▶ [ASSIGNMENT]: Count how many lines below include the string "listings", and give that number without anything else.

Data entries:

::::::

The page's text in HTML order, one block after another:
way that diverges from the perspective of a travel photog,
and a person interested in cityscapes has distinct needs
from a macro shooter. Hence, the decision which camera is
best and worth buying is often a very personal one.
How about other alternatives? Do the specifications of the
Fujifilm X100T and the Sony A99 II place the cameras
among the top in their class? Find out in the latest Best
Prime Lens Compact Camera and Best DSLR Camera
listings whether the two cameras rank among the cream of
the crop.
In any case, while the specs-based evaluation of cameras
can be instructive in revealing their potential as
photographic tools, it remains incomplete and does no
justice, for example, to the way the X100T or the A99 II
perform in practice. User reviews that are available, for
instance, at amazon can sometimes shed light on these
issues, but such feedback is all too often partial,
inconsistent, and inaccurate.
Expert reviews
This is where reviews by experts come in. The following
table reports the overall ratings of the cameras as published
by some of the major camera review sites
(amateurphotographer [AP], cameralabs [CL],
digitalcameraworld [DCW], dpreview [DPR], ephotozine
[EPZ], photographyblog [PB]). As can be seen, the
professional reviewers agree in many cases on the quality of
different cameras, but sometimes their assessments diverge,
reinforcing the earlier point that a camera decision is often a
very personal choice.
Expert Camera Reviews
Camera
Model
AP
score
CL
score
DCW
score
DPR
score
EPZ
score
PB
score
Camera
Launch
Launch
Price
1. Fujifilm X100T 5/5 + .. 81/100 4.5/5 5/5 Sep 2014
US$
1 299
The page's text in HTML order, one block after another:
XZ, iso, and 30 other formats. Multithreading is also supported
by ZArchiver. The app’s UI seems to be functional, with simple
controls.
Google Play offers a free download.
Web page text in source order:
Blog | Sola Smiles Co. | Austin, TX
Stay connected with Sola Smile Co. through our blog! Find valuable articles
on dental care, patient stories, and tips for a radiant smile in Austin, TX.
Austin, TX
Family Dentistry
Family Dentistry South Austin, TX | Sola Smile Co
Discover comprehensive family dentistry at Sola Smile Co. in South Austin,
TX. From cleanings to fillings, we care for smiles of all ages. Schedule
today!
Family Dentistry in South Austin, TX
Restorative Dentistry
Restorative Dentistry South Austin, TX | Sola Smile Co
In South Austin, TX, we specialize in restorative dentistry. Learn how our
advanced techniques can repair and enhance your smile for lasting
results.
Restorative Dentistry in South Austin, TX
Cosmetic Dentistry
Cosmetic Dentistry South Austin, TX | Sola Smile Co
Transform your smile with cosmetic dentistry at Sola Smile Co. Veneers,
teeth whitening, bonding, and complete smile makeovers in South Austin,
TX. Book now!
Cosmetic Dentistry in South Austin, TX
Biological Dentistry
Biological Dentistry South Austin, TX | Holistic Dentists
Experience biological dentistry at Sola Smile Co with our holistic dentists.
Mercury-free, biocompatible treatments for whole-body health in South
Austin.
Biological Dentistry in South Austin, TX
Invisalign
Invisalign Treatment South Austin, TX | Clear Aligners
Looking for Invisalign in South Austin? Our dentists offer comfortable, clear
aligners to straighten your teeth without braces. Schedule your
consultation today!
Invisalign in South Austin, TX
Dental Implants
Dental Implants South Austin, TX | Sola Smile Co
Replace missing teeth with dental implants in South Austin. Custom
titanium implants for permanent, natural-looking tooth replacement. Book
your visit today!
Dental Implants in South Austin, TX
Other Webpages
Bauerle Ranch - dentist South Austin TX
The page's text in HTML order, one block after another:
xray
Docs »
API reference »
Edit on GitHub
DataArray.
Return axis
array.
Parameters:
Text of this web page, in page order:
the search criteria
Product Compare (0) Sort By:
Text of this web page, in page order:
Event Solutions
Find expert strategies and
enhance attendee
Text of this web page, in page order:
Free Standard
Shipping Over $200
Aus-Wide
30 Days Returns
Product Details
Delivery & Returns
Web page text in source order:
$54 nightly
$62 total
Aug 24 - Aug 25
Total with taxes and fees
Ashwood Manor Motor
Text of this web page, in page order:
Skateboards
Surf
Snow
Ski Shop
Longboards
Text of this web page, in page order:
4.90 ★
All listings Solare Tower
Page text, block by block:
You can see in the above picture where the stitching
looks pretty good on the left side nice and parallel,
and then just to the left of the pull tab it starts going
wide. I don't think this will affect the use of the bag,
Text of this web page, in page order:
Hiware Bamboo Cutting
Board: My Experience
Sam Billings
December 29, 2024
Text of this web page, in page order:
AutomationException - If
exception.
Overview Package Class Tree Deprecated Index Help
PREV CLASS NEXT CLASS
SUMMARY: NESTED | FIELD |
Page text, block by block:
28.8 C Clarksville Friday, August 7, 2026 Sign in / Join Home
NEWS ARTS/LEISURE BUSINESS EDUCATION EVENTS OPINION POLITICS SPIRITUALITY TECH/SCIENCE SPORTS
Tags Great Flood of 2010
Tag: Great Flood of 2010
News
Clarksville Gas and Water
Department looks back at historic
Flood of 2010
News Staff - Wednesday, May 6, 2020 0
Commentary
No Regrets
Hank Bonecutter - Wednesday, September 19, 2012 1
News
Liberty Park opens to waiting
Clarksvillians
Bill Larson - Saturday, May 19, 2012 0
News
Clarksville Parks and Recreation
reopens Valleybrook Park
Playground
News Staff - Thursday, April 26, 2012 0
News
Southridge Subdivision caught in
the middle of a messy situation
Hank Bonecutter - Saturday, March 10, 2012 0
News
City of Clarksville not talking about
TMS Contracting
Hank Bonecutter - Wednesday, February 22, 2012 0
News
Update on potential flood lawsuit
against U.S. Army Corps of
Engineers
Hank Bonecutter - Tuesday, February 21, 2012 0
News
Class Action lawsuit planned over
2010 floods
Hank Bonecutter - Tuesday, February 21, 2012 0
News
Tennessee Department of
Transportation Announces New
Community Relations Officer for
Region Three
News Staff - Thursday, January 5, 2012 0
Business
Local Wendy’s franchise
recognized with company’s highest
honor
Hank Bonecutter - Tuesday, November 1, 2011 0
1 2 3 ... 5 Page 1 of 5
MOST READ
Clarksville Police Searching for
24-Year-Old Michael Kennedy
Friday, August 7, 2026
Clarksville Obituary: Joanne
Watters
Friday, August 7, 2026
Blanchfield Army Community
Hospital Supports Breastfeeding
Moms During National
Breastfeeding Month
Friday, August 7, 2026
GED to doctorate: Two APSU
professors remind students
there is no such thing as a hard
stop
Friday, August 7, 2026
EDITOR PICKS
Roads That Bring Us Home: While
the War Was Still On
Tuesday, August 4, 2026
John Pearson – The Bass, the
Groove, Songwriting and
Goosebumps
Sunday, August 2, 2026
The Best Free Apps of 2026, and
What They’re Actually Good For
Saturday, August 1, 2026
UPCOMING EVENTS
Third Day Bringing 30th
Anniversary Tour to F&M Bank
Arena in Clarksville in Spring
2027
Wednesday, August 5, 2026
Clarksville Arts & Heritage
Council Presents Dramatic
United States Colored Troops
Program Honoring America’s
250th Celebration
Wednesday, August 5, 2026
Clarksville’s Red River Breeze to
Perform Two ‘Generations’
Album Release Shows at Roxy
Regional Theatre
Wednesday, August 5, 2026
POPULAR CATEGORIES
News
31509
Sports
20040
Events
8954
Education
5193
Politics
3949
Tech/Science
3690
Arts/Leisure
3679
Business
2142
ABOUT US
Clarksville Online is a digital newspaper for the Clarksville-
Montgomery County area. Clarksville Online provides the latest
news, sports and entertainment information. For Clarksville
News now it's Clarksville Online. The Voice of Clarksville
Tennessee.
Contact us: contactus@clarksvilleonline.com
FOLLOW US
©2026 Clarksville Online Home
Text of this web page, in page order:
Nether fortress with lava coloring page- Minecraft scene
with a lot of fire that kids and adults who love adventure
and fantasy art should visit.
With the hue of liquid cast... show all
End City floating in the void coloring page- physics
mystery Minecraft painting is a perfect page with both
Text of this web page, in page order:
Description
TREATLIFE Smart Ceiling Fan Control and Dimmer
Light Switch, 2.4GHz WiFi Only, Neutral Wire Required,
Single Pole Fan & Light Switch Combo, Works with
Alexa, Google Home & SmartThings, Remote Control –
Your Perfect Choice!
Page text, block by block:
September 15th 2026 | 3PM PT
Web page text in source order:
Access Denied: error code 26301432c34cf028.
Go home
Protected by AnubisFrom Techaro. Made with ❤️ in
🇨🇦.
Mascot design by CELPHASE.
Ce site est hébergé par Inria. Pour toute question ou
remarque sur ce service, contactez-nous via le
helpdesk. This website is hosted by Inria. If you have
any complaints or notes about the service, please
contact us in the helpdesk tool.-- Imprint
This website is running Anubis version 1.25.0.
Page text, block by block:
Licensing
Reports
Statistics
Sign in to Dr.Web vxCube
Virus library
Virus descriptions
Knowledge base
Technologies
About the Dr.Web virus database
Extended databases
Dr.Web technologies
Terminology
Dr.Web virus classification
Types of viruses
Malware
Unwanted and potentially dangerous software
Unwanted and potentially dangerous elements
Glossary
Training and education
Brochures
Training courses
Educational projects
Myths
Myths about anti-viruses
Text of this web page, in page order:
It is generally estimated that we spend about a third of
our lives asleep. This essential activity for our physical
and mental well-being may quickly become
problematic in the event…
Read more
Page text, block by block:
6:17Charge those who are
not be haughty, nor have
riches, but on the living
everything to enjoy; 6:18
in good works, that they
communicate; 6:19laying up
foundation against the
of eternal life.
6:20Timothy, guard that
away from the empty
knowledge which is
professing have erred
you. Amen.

::::::

▶ [RESULT BELOW]: 2